Data Science involves both applications to real world problems, and the development of new techniques to help analyze data. My work aims to bridge theory and practice, by looking for ways to create very small summaries of very large amounts of data that capture the essential features.
What are your main areas of research?
I'm interested in the whole data lifecycle, from capture and cleaning through to mining and analytics. In terms of specific topics, I look at fundamental problems in data mining, privacy and streaming algorithms.

What does this research entail?
Much of my work is about finding approximate answers to questions that are too costly to solve exactly. Our capacity for creating ever-more information is outpacing improvements in computational power. More and more devices are creating data: sensors recording GPS locations of vehicles in cities, smartphones capturing information about their users, social networks with millions of posts and photos. There's an increasing mismatch between our ability to create information, and our ability to digest this to make sense of it. Much of my research involves coming up with ways to quickly summarise information, and allowing these summaries to be used to understand the data.

How does it actually work?
Suppose you are doing a survey of all the cars on a stretch of road, over several weeks. For any car, you want to be able to count how many times you have seen it before. But you only have one sheet of A4 to keep notes on! There's no room to record a count for every number plate. Instead, you could just keep track of counts for the last few digits of each plate. Then, estimate the number of times we've seen a car as the number of times we've seen those digits. This will be quite a rough estimate, as we'll get different cars mixed up, but it's not a bad start. We can refine this approach by choosing a more unpredictable way to go from a number plate to a line on the paper. And we can reduce the number of cases of mistaken identity by mapping each plate a few times, using a different mapping function each time. When we estimate the number of times we see a plate, we look at all the places it is counted, and take the smallest count, as this has the least number of contributions from other vehicles.
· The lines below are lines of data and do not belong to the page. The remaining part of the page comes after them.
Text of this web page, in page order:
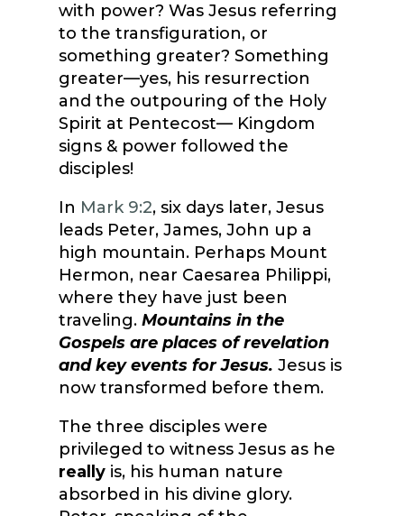
with power? Was Jesus referring
to the transfiguration, or
something greater? Something
greater—yes, his resurrection
and the outpouring of the Holy
Spirit at Pentecost— Kingdom
signs & power followed the
disciples!
In Mark 9:2, six days later, Jesus
leads Peter, James, John up a
high mountain. Perhaps Mount
Hermon, near Caesarea Philippi,
where they have just been
traveling. Mountains in the
Gospels are places of revelation
and key events for Jesus. Jesus is
now transformed before them.
The three disciples were
privileged to witness Jesus as he
reallyis, his human nature
absorbed in his divine glory.
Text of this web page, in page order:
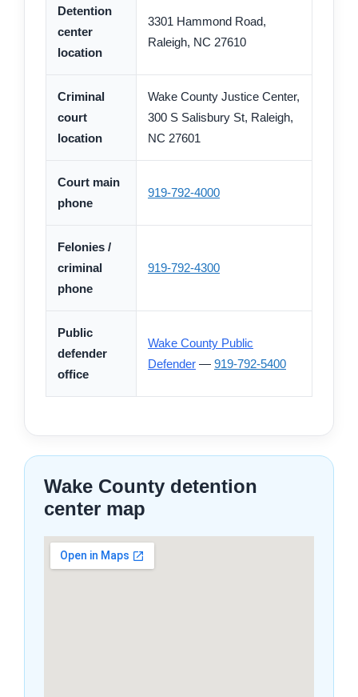
Detention
center
location
3301 Hammond Road,
Raleigh, NC 27610
Criminal
court
location
Wake County Justice Center,
300 S Salisbury St, Raleigh,
NC 27601
Court main
phone
919-792-4000
Felonies /
criminal
phone
919-792-4300
Public
defender
office
Wake County Public
Defender — 919-792-5400
Wake County detention
center map
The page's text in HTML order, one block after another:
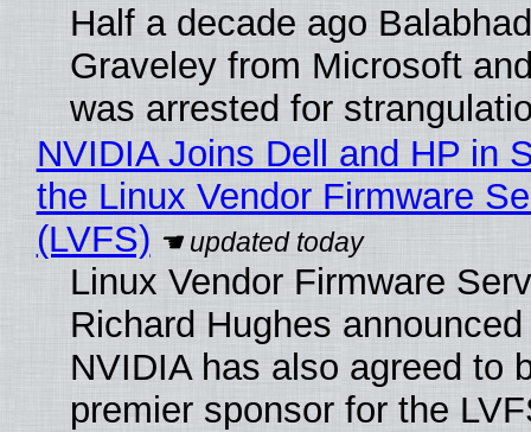
Half a decade ago
Graveley from Microsoft
was arrested for
NVIDIA Joins Dell and HP in
the Linux Vendor Firmware
(LVFS)
Linux Vendor Firmware
Richard Hughes
NVIDIA has also agreed to
premier sponsor for the
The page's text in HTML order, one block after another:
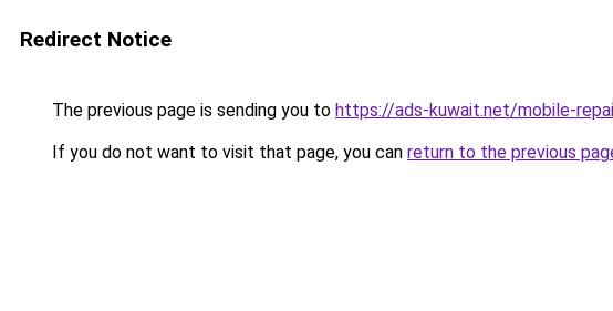
Redirect Notice
The previous page is sending you to https://ads-kuwait.net/mobile-
If you do not want to visit that page, you can return to the previous
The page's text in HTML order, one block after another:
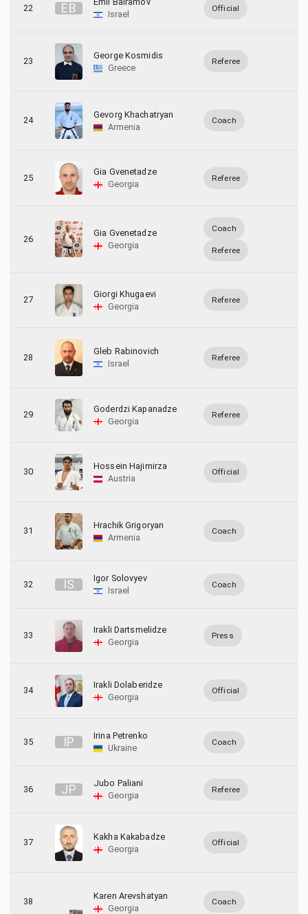
22 EB
Israel
Official
23
George Kosmidis
Greece
Referee
24
Gevorg Khachatryan
Armenia
Coach
25
Gia Gvenetadze
Georgia
Referee
26
Gia Gvenetadze
Georgia
Coach
Referee
27
Giorgi Khugaevi
Georgia
Referee
28
Gleb Rabinovich
Israel
Referee
29
Goderdzi Kapanadze
Georgia
Referee
30
Hossein Hajimirza
Austria
Official
31
Hrachik Grigoryan
Armenia
Coach
32 IS
Igor Solovyev
Israel
Coach
33
Irakli Dartsmelidze
Georgia
Press
34
Irakli Dolaberidze
Georgia
Official
35 IP
Irina Petrenko
Ukraine
Coach
36 JP
Jubo Paliani
Georgia
Referee
37
Kakha Kakabadze
Georgia
Official
38
Karen Arevshatyan
Georgia
Coach
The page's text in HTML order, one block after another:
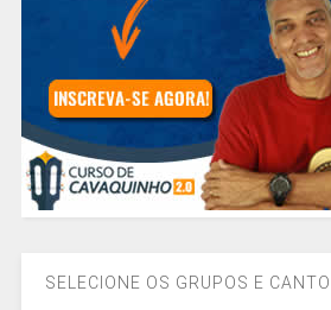
SELECIONE OS GRUPOS E
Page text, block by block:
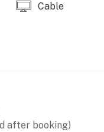
Cable
after booking)
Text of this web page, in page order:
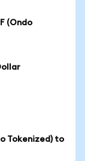
(Ondo
Tokenized) to
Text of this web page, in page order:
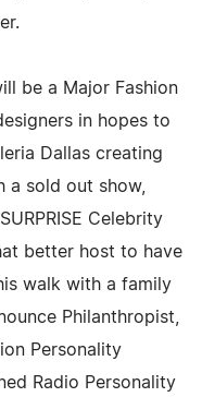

Is this research that gets used?
This scheme, with more maths behind it, is the idea behind the "Count-Min sketch" algorithm I invented for tracking counts in rapid streams of data. It has been used in a variety of settings where many events are happening very quickly, and we want to find which are most popular. For example, when Twitter tracks which websites are showing tweets, they use this to see which attract the most hits. The algorithm is taught at universities around the world, including Warwick, as a way to summarize big data.

Big grants from the European Research Council and the Royal Society are supporting me to extend this approach to large matrices and networks. This will help to find patterns in big social networks and search engines, and to give better recommendations in social networks and e-commerce sites.

Triangle Statistics
Does Warwick teach Data Science?
Warwick was the first university to offer an undergraduate Data Science degree in the UK. The Department also runs a very popular Data Analytics Masters degree, which has lots of links with business and government. Data Scientific techniques also feature throughout our core Computer Science degree - with applications to digital forensics, social media analytics and the design of autonomous vehicles.

Warwick is also a founding partner in the Alan Turing Institute in London (with the universities of Cambridge, Edinburgh, Oxford and UCL), the national institute for research in Data Science.